Stored data:
==*==
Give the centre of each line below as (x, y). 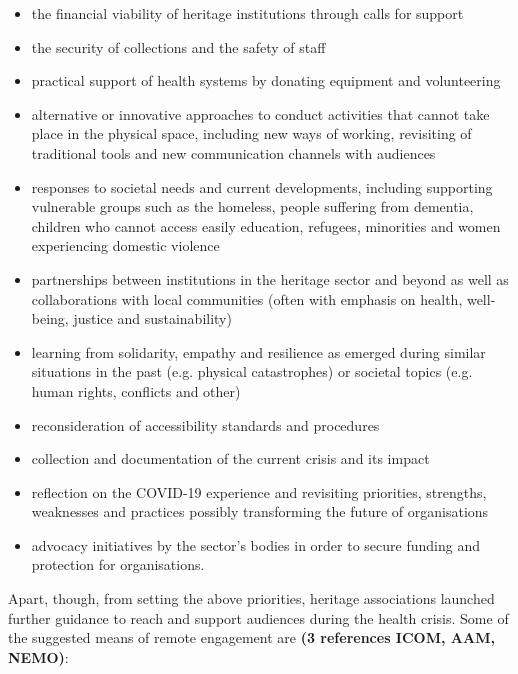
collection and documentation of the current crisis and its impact (230, 458)
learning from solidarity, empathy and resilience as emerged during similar (258, 351)
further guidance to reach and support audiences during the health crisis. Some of (258, 617)
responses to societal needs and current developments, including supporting (262, 186)
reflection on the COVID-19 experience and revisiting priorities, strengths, (259, 491)
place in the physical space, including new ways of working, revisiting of (251, 133)
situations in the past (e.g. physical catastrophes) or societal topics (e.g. (252, 371)
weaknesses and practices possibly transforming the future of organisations (260, 511)
==*==
When you copy the records above, keep every word exact and drop the pictures.

## Reply
Give the centre of each line below as (x, y). 
collection and documentation of the current crisis and its impact (230, 458)
learning from solidarity, empathy and resilience as emerged during similar (258, 351)
further guidance to reach and support audiences during the health crisis. Some of (258, 617)
responses to societal needs and current developments, including supporting (262, 186)
reflection on the COVID-19 experience and revisiting priorities, strengths, (259, 491)
place in the physical space, including new ways of working, revisiting of (251, 133)
situations in the past (e.g. physical catastrophes) or societal topics (e.g. (252, 371)
weaknesses and practices possibly transforming the future of organisations (260, 511)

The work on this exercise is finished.